You can see here how the Wings keep everybody in front of them and Dallas has to come through the neutral zone with little speed. This allows the Wings defensemen time to appropriately gauge Dallas' oncoming speed and adjust their skating accordingly. Ultimately, Babcock was able to hide many of the deficiencies of the Red Wings' defensemen by playing sound positional hockey.
The other thing to note in this video is how deep the defenseman is playing off of the oncoming forward. By playing off of the forward but ahead of the blue line, it gives the defenseman an added bit of space to turn and chase the puck if the forward elects to dump the puck in. Many teams like to have their defensemen press up on the forward receiving the puck to force a neutral zone turnover or force a tip-in to the offensive zone. However, Babcock preferred his defensemen to play a little off the high forward, giving his defenseman the opportunity to still force a turnover with his stick, but also have an extra bit of space if he needs to turn and chase a dump-in.
In conjunction with this, Babcock stressed having his third forward play high in the offensive zone. Below is an image depicting what that looks like.

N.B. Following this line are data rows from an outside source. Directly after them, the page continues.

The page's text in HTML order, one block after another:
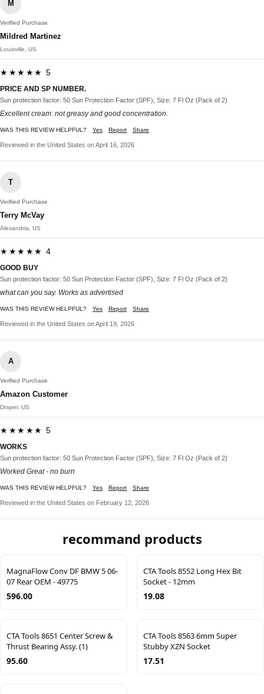
M
Verified Purchase
Mildred Martinez
Louisville, US
★★★★★ 5
PRICE AND SP NUMBER.
Sun protection factor: 50 Sun Protection Factor (SPF), Size: 7 Fl Oz (Pack of 2)
Excellent cream: not greasy and good concentration.
WAS THIS REVIEW HELPFUL? Yes Report Share
Reviewed in the United States on April 16, 2026
T
Verified Purchase
Terry McVay
Alexandria, US
★★★★★ 4
GOOD BUY
Sun protection factor: 50 Sun Protection Factor (SPF), Size: 7 Fl Oz (Pack of 2)
what can you say. Works as advertised
WAS THIS REVIEW HELPFUL? Yes Report Share
Reviewed in the United States on April 19, 2026
A
Verified Purchase
Amazon Customer
Draper, US
★★★★★ 5
WORKS
Sun protection factor: 50 Sun Protection Factor (SPF), Size: 7 Fl Oz (Pack of 2)
Worked Great - no burn
WAS THIS REVIEW HELPFUL? Yes Report Share
Reviewed in the United States on February 12, 2026
recommand products
MagnaFlow Conv DF BMW 5 06-
07 Rear OEM - 49775
596.00
CTA Tools 8552 Long Hex Bit
Socket - 12mm
19.08
CTA Tools 8651 Center Screw &
Thrust Bearing Assy. (1)
95.60
CTA Tools 8563 6mm Super
Stubby XZN Socket
17.51

The player I'm focusing on is the red "C" that is circled. This player is playing "high" in the offensive zone, meaning that he is not trapped down low where the puck is. Instead, he is hanging out higher in case the puck is recovered by the defensive (blue) team and they start a breakout. If the play moves in his direction (i.e. towards the near boards in the image above), he can leave his position and jump into the offensive play while the red "R" would drop back into third-man high position. Overall, this player is in better position defensively and slightly worse position offensively. However, Babcock preached this principle in order to limit the number of odd-man rushes his team faced.
Offensive Zone Pinches
To avoid creating races for the puck, Babcock also preached having his defensemen retreat rather than pinch and to only pinch if absolutely certain they could create a play. While some teams like to have their defensemen pinch up in the play to keep possession in the offensive zone, others prefer to have their defensemen retreat in order to prevent odd-man rushes. Babcock was a staunch proponent of the latter, especially over the past three years in Detroit. He was a proponent of this as it created less situations where his defensemen had to skate or be involved in a foot race. He was masking the deficiencies of his players.
The Blashill Era
By masking the deficiencies of his defensemen and forcing the Wings to play a more "low-event" system, Babcock watched his team progressively struggle to score goals.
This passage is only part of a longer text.